With those various observations, I can draw some conclusions on what I can do next to improve my experiments and obtain possibly better results.
Firstly, I think that I need to add some elements to my list of stop words. As I observed it multiple times, the content of d’Estournelles formula, such as “à Monsieur le Président Nicholas Murray Butler” or “Affectueusement dévoué”, seems to have a significant place in the list of occurrences; whether it is because the letters are short, so their presence is almost systematic, or because it has been purposefully highlighted a lot in the ground truth, in order for the model to always recognize it. However, it adds no value to our analysis, just like the stop words, because it is not part of the lexicon used in the letters, but simply put in the letter, just like a pre-printed headers or signs could have been added. Hence, all of those elements could be added in the list of stop words so that they are not counted in the lexicon analysis, and it is more revealing.

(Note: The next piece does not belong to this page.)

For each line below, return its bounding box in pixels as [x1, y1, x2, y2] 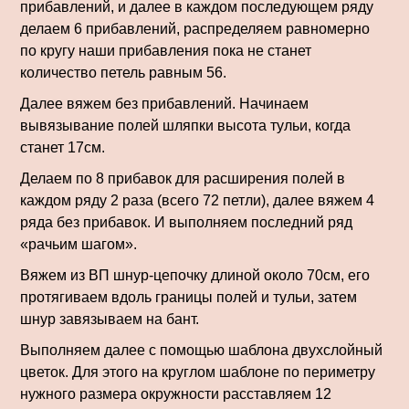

Secondly, I realized, while observing the content of the list, that it might be useful to create a referential for the type of lexicon that is supposed to be present in the ground truth and therefore, in the transcription model. Without a referential, the analysis of the words could be too subjective, and a source could be considered not fitted for the model when it in fact is. Those texts, and specifically the ground truth, should contain lexicon relating to war or peace and if “guerre”, “paix”, or “morts” are an easy example of what can be considered pertinent, others can be more tricky. Hence, for every theme chosen for the experiment, it should come with a referential of the expected vocabulary. Finally, with regard to this previous observation and to what I was able to see when studying my ground truth, I think it might be better to change them, or at least redo the selection and ultimately the model, to better fit what I am trying to prove here. The transcription model is supposed to be about war, peace and diplomacy, but there is so much scattered content in it that it doesn’t seem to be the case. Moreover, when I gathered those texts, I didn’t really look at the content of the pages, what was the topic so, even though the letters date back to the war, it is possible that some of them weren’t talking much about it and that it doesn’t add to the wanted lexicon. Thus, it might be necessary to redo a ground truth selection where I pay more attention to my selection, like I did with my source test, and to produce a new model from there.